--- START ---
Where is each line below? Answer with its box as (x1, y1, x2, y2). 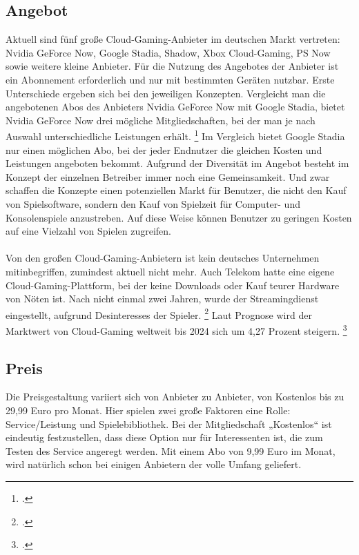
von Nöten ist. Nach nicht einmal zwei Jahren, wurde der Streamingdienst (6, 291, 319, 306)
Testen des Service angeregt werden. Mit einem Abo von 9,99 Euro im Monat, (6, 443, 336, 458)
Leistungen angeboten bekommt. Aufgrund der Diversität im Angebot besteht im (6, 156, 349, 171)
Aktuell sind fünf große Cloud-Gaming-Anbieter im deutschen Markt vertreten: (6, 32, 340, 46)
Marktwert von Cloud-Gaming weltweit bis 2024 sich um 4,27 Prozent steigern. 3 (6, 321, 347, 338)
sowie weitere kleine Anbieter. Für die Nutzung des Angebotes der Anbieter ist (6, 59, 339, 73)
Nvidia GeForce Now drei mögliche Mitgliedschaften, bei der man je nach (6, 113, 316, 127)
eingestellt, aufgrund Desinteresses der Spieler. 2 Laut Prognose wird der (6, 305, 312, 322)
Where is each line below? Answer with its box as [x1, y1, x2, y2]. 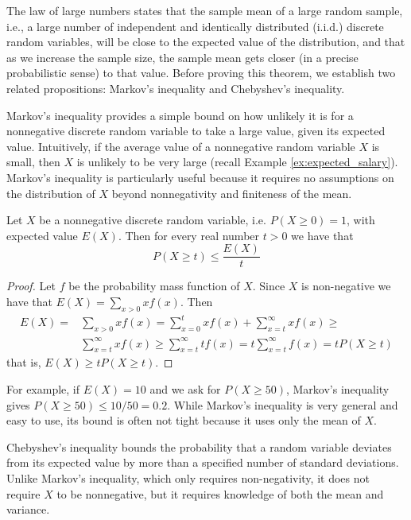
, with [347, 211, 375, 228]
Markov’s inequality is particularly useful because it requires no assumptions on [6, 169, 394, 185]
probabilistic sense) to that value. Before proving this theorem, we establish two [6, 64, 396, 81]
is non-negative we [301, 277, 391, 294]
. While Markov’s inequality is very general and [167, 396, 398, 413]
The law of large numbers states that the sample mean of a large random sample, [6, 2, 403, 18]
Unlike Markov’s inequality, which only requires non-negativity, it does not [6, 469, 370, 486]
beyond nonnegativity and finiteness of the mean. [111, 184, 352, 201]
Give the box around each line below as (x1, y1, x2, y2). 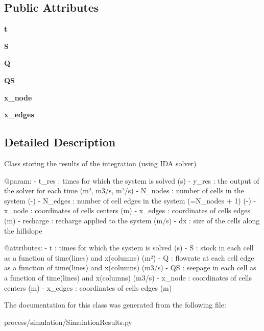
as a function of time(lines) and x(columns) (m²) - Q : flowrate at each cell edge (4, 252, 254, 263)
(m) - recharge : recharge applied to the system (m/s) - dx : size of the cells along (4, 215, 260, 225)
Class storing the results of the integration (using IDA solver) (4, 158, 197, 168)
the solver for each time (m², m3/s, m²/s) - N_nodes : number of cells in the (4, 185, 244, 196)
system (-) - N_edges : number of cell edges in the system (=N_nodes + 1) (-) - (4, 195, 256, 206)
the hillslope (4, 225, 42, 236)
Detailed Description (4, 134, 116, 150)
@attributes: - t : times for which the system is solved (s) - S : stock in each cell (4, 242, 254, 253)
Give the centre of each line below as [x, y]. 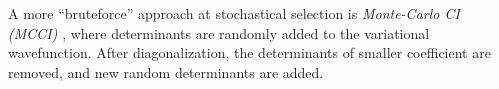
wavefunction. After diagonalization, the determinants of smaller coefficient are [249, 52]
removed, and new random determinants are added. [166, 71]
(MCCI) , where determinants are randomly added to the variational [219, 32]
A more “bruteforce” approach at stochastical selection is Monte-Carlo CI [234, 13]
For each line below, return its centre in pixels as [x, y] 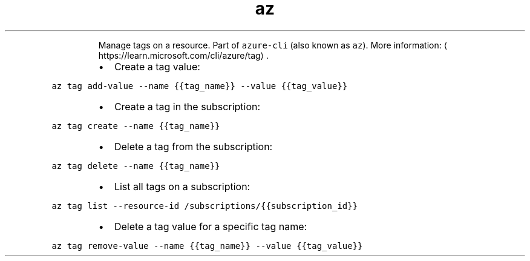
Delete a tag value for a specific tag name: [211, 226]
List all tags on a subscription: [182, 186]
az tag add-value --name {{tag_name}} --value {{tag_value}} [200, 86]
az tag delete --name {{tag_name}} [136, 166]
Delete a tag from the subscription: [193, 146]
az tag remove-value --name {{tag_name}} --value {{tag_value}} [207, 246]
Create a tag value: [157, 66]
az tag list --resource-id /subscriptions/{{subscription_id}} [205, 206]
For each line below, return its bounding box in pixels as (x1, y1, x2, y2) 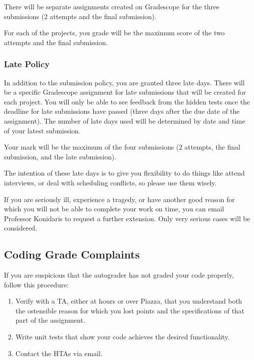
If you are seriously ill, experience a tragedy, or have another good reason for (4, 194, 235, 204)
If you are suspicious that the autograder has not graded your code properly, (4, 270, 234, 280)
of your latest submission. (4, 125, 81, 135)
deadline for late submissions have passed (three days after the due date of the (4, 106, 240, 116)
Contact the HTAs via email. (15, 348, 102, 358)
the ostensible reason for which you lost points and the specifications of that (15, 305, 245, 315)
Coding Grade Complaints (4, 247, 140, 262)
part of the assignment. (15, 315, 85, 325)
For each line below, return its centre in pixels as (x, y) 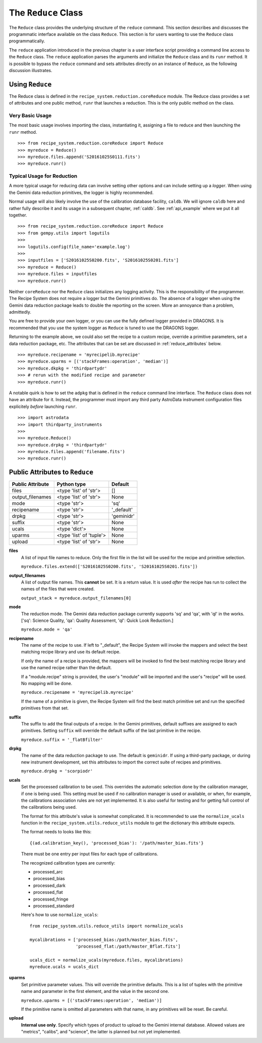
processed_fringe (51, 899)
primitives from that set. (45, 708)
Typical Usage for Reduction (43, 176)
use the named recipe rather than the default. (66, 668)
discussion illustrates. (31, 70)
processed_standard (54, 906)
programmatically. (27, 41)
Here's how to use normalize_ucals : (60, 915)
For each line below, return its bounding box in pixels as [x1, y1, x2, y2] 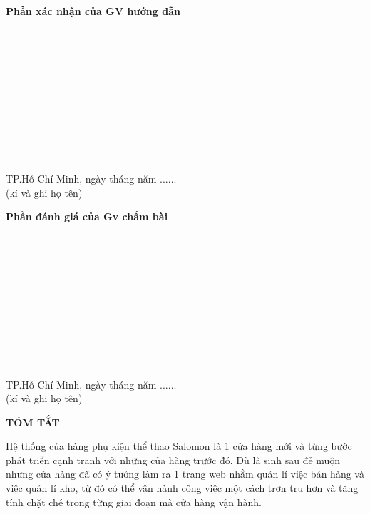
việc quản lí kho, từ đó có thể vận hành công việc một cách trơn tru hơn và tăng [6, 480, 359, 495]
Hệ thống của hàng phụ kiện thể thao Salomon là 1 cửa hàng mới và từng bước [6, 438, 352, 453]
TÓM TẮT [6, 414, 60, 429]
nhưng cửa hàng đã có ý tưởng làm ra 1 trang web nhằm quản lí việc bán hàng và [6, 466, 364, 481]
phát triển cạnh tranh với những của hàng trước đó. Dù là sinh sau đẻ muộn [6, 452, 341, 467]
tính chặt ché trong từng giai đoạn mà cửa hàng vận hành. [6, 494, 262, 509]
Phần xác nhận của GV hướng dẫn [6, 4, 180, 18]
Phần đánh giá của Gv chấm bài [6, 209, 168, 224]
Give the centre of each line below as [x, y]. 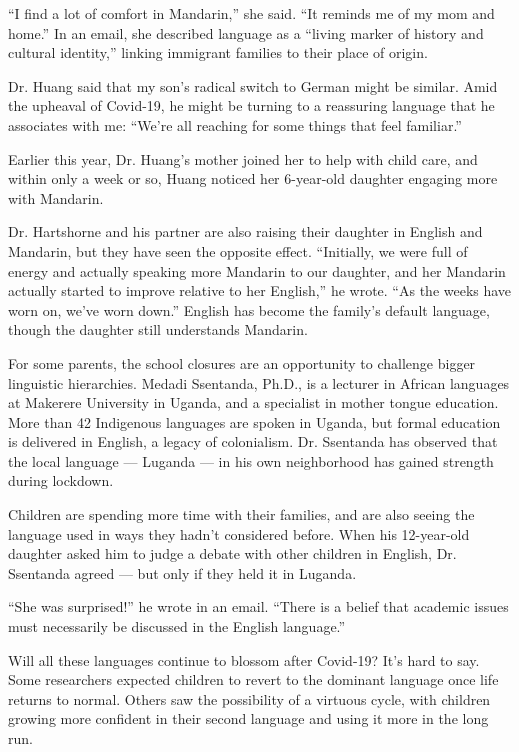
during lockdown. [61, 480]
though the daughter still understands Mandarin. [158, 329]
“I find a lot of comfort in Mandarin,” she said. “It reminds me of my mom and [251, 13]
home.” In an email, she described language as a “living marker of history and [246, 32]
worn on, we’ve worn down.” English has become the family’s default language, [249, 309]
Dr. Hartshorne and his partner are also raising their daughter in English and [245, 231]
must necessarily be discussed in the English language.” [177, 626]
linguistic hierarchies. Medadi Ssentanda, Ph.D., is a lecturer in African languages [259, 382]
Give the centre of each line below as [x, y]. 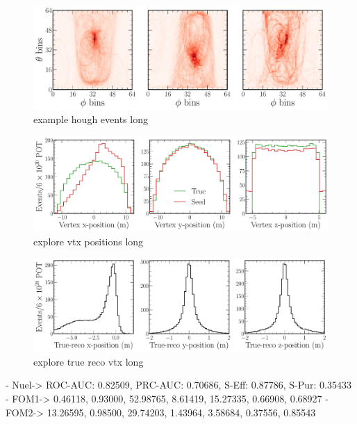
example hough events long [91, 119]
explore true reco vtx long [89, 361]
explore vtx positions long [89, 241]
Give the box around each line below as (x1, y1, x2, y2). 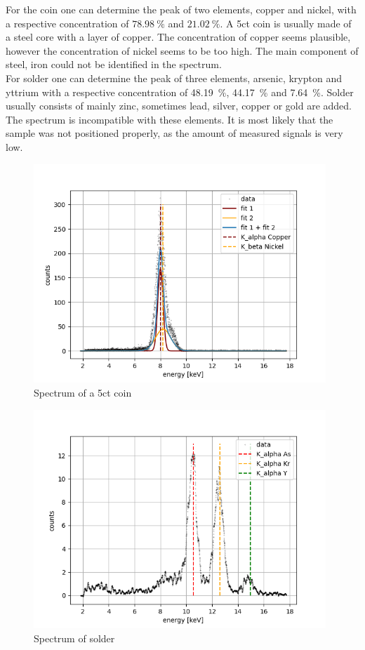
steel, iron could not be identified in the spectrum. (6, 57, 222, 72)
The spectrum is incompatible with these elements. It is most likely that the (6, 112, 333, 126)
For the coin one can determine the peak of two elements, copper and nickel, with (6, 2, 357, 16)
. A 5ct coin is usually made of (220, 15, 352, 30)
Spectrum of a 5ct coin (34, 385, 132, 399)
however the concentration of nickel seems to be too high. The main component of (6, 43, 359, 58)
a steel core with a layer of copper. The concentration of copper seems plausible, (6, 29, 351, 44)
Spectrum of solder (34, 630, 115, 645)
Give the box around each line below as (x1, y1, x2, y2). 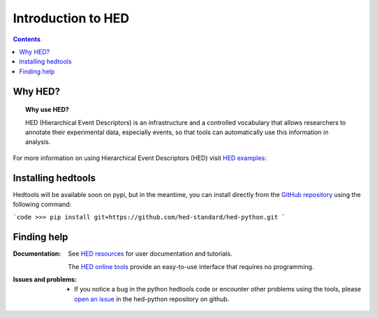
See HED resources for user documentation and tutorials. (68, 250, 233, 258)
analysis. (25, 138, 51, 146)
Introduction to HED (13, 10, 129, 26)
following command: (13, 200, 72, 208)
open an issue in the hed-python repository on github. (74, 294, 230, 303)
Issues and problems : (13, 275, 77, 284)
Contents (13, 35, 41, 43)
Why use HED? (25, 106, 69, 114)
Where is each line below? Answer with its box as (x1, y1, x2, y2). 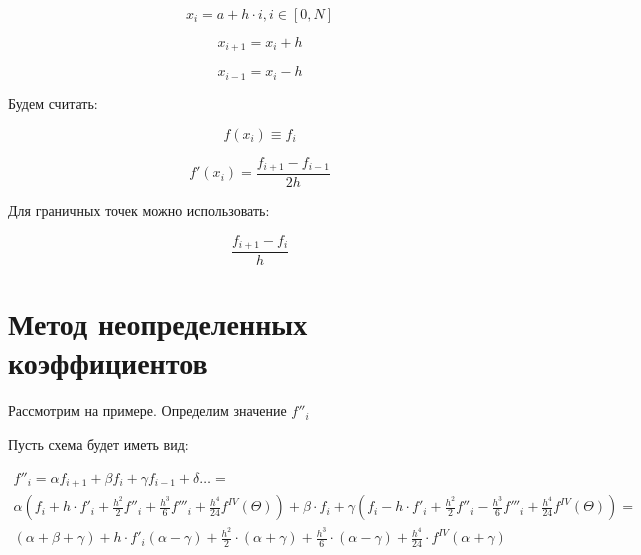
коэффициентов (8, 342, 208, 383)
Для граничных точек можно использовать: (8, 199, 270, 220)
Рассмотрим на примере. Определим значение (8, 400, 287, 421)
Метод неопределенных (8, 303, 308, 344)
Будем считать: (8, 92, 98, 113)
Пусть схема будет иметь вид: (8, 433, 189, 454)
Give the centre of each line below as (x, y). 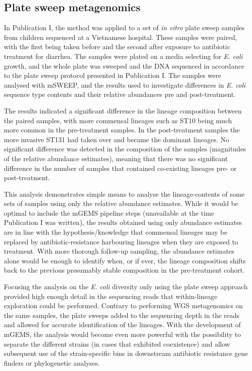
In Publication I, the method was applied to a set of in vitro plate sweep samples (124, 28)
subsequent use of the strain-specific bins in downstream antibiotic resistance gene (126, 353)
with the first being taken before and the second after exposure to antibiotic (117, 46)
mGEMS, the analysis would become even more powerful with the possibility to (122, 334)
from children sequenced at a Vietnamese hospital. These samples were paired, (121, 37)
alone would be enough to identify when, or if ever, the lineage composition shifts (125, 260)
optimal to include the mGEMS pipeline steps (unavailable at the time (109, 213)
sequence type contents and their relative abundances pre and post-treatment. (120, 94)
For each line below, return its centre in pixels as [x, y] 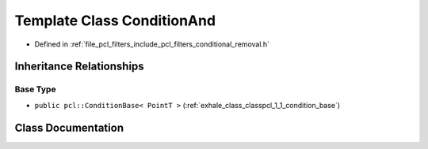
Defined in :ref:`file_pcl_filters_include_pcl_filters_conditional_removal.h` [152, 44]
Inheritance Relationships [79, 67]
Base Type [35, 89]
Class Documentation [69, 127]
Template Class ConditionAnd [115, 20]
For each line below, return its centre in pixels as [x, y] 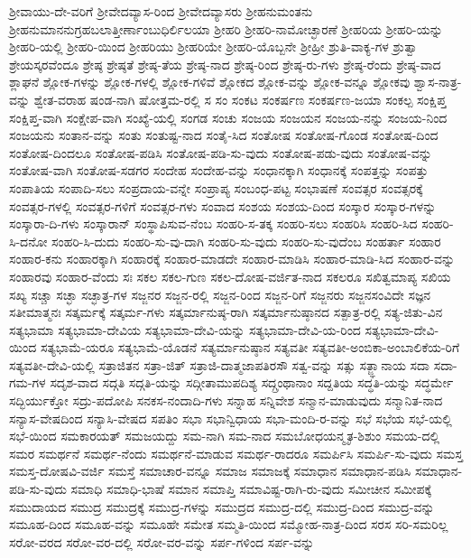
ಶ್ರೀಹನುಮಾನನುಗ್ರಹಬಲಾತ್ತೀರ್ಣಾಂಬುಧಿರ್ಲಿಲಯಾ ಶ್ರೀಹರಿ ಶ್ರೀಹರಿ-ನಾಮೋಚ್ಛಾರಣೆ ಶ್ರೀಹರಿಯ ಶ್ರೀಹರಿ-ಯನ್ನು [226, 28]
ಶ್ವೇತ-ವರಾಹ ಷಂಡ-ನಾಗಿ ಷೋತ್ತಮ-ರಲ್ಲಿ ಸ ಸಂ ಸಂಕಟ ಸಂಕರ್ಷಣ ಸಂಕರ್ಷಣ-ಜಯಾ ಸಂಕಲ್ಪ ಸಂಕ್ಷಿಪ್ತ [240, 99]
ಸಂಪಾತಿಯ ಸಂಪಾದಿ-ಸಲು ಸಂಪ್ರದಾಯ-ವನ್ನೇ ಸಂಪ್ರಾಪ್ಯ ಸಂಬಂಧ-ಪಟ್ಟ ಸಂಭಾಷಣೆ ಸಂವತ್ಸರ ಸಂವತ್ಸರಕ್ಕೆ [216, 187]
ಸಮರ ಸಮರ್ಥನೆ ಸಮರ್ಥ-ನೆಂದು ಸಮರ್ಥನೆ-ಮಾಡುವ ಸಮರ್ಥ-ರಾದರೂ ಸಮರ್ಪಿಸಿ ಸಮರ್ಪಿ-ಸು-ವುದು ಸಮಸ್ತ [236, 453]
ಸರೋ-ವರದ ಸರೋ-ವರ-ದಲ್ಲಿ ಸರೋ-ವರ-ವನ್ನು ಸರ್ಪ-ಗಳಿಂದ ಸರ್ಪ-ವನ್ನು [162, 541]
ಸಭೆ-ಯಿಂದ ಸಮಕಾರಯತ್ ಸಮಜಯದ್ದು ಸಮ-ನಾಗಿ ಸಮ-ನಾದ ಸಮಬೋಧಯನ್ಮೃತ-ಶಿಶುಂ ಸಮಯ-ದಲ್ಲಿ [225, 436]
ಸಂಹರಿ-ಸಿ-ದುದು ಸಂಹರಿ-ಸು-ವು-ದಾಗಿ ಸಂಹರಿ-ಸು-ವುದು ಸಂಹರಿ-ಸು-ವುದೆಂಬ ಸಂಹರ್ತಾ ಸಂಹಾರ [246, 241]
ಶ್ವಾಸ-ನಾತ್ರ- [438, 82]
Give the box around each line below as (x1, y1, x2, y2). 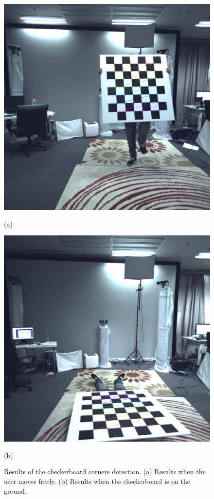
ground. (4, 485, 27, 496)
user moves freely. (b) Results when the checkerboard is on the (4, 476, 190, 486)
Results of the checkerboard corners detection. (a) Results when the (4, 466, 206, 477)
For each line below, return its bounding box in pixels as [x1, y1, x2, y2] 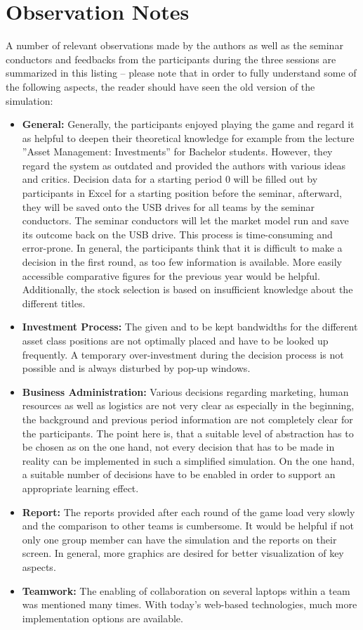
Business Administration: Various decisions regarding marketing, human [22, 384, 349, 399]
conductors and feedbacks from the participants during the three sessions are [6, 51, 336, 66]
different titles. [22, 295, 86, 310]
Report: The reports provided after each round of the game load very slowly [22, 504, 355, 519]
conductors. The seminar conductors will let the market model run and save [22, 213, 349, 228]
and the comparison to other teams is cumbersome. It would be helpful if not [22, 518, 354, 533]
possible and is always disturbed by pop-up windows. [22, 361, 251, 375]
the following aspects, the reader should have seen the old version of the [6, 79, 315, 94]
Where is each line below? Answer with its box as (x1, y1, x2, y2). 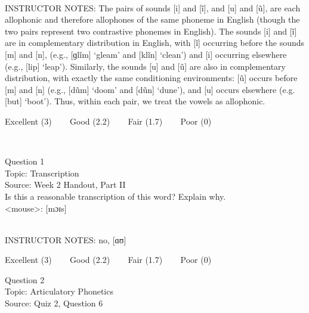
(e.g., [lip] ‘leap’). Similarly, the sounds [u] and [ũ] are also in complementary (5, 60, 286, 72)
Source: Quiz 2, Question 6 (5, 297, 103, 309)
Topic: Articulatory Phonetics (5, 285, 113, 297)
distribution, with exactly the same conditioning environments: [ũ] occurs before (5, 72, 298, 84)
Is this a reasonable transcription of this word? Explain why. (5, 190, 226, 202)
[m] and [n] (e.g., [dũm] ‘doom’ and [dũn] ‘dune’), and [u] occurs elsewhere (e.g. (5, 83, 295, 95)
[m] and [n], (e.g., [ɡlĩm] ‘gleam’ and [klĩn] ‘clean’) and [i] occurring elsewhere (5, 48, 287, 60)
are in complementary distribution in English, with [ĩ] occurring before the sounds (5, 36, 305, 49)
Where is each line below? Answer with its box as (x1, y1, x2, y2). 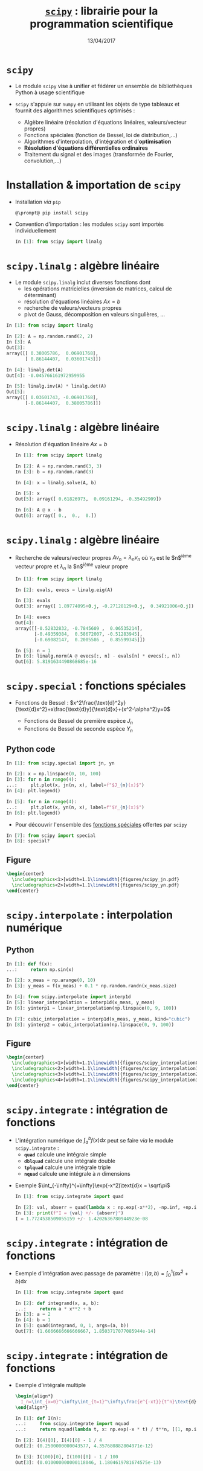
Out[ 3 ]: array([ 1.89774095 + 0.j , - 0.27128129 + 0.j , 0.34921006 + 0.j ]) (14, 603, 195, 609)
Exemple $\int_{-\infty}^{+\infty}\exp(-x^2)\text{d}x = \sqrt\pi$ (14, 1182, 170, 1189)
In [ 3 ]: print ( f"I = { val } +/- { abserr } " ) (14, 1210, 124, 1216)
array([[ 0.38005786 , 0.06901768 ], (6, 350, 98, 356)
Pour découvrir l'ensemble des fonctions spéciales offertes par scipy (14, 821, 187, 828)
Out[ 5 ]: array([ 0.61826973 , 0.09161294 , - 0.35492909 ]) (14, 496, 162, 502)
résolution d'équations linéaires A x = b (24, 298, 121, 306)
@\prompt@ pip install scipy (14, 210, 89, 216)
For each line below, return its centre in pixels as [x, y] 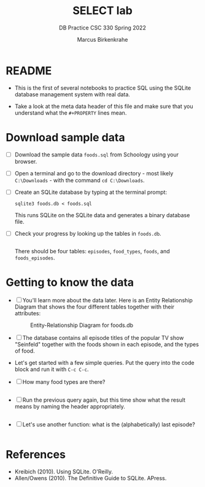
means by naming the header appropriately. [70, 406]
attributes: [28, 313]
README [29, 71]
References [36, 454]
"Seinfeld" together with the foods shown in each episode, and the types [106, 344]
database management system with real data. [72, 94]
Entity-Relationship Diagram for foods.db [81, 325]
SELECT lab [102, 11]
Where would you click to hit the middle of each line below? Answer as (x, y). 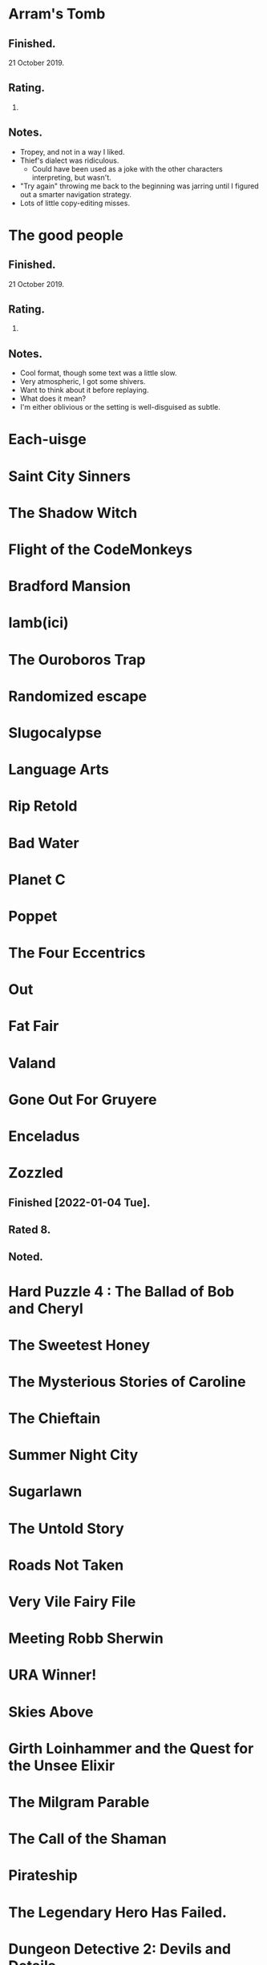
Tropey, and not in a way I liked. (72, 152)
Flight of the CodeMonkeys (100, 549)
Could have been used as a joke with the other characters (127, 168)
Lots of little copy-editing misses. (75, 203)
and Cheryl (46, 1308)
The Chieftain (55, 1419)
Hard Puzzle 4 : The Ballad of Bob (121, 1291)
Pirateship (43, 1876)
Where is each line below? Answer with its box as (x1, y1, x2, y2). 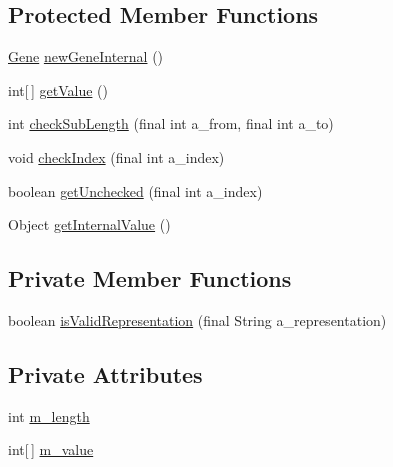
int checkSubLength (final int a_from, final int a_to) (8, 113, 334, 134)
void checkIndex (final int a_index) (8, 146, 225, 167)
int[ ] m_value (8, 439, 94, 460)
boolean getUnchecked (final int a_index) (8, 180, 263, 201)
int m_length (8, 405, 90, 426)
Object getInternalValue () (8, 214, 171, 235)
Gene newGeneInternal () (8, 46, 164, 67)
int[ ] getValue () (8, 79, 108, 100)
--- END ---
→ **Exercise aim**
Exactly the lines from the line holding "int[ ] m_value (8, 439, 94, 460)" through the close of the listing above make up the answer; include nothing else.

→ **Output below**
int[ ] m_value (8, 439, 94, 460)
boolean getUnchecked (final int a_index) (8, 180, 263, 201)
int m_length (8, 405, 90, 426)
Object getInternalValue () (8, 214, 171, 235)
Gene newGeneInternal () (8, 46, 164, 67)
int[ ] getValue () (8, 79, 108, 100)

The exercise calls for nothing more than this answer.